Take for instance Miss Irshad Manji. An open lesbian of Indian backround, she is tauted as a "Muslim reformer" or "liberal". In her book The trouble with Islam, she expresses her feelings that parts of the Qur'an are not really from God, that the Prophet Muhammad [Peace be upon him] was a violent warlord, she has said publically that she does not observe daily prayers, yet she is tauted as "modern" "forward looking" in additon to "Muslim"! It is as if this is the image many would like to adopt as the acceptable Muslim!


So, if someone like Ms. Manji is an acceptable Muslim, an example for all to follow, then it stands to reason that anything else, such as daily prayers, attempting to live according to the values and guidelines found in the Qur'an and Uswah Hasanah [goodly model] of the Prophet Muhammad, God's last prophet and universal messenger, are all examples of "radicalism" "extremist" and 'fundamentalist thinking. A person who does not frequent the bars on Friday night, abstains from alcohol and casinos is a potential terrorist, a radical whose behaviour must be observed carefully by law enforcement agencies. A woman who dresses in a modest fashion must be oppressed, another victim of Radical Islam. One Muslim sister was asked while at a barber shop if she 'Liked' Islam! As if she would never want to, out of sheer conviction, be an observant Muslim!

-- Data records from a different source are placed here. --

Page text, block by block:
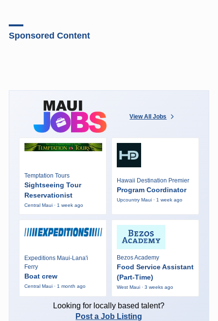
Sponsored Content
View All Jobs
Temptation Tours
Sightseeing Tour
Reservationist
Central Maui · 1 week ago
Hawaii Destination Premier
Program Coordinator
Upcountry Maui · 1 week ago
Expeditions Maui-Lana'i
Ferry
Boat crew
Central Maui · 1 month ago
Bezos Academy
Food Service Assistant
(Part-Time)
West Maui · 3 weeks ago
Looking for locally based talent?
Post a Job Listing
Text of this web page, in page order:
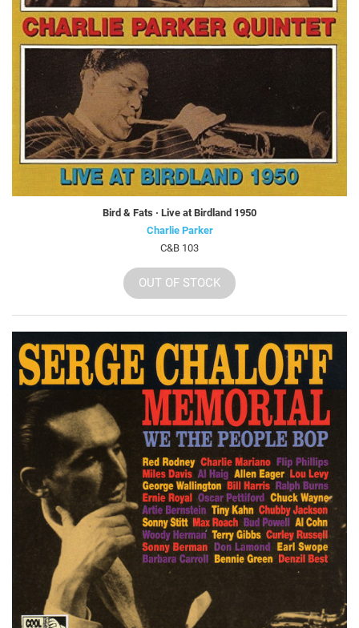
Bird & Fats · Live at Birdland 1950
Charlie Parker
C&B 103
OUT OF STOCK
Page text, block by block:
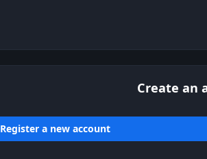
Create an
Register a new account
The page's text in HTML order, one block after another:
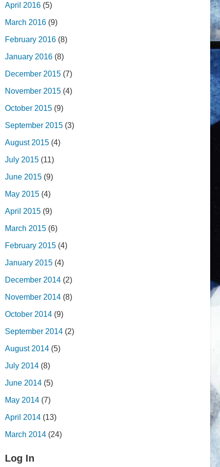
April 2016 (5)
March 2016 (9)
February 2016 (8)
January 2016 (8)
December 2015 (7)
November 2015 (4)
October 2015 (9)
September 2015 (3)
August 2015 (4)
July 2015 (11)
June 2015 (9)
May 2015 (4)
April 2015 (9)
March 2015 (6)
February 2015 (4)
January 2015 (4)
December 2014 (2)
November 2014 (8)
October 2014 (9)
September 2014 (2)
August 2014 (5)
July 2014 (8)
June 2014 (5)
May 2014 (7)
April 2014 (13)
March 2014 (24)
Log In
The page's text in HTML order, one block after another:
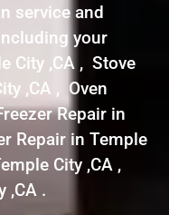
service and
your
City ,CA , Stove
,CA , Oven
Repair in
Repair in Temple
City ,CA ,
,CA .
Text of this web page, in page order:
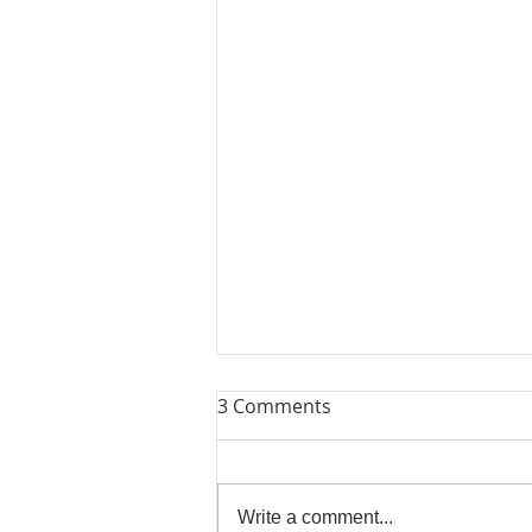
Lets Try Again
3 Comments
Write a comment...
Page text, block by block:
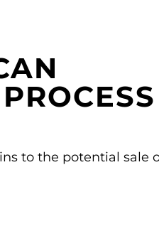
to the potential sale
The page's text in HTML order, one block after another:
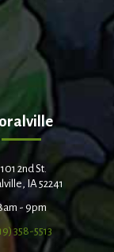
2nd St.
IA 52241
- 9pm
358-5513
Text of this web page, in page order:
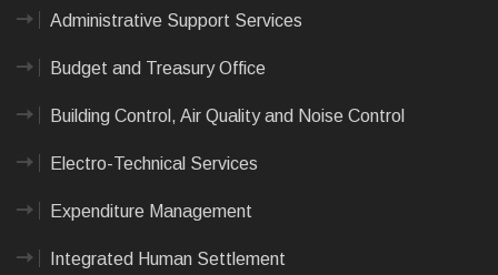
Administrative Support Services
Budget and Treasury Office
Building Control, Air Quality and Noise Control
Electro-Technical Services
Expenditure Management
Integrated Human Settlement

It is very strange that all that is antithetical to Islam is promoted by those with certain social, financial and political motivations as the ideal for Muslim progress, both societal and as individuals, and that we should, in essence, be cultural Muslims, whose only practices should be avoiding eating pork, attending 'Eid prayers only [and having a Budweiser afterwards! ] and politically apathetic.



The struggle

We have briefly outlined the broad details of the label wars. The battle is taking place on websites, newspapers, books and op-ed pages. The goal is the minds and hearts of the Muslims everywhere, of all sects, races and educational backrounds.

I agree that there is an internal struggle within the Muslim Ummah in terms of defining extremism. I agree that many people have differing views on what extent one practice takes place over another, and on how we should live and conduct ourselves in society. This blog post here http://ibnatalhidayah.blogspot.com/2009/05/balance.html is a very good perspective on how to be a Muslim while at the same time maintaining equilibrium.

But none of that means we should just ignore the basic values given in religion. Certainly, those who intentionally and unregrettably preach ideals and conduct themselves in terms that are clearly outside of Islamic teachings should not be imposed upon us as models for "progressive" "reformist" Islam.

The basic values are outlined in the Qur'an. It was not sent to sit on the shelves and decorate the walls of our houses. It is a guide, something that is to be read again and again [which is clearly implied in the name Al-Qur'an itself]. There is a difference between honest disagreements in terms of its understanding and application versus deliberate attempts to make Muslims ignorant of their religion, to turn us into cultural Muslims only, having little or no connection to its teachings, practices or values.

Don't be a victim in the label war. Be armed with faith, practice and knowledge. Arm one's self with the actual, practical values of Islam. That is the best approach in handling this. This is the advice to our Muslim readers.

To our non-Muslim readers, we would like to remind you that Muslims are humans as well, with different perspectives, mental and social abilities. We may or may not represent the best of what Islam teaches. Therefore, do not judge Islam on what you hear or see from Muslims in the news, or from what they want you to hear.Judge on the basis of the logic and teaching found in the text, mainly the Qur'an. Do not read isolated verses. Seriously read it, examine the context of whatever desired texts in order to have a better perspective on the message. At the very least, it is our hope that such reading will allow the reader to ignore the label war all together, to not be fooled by oversimplistic assertions.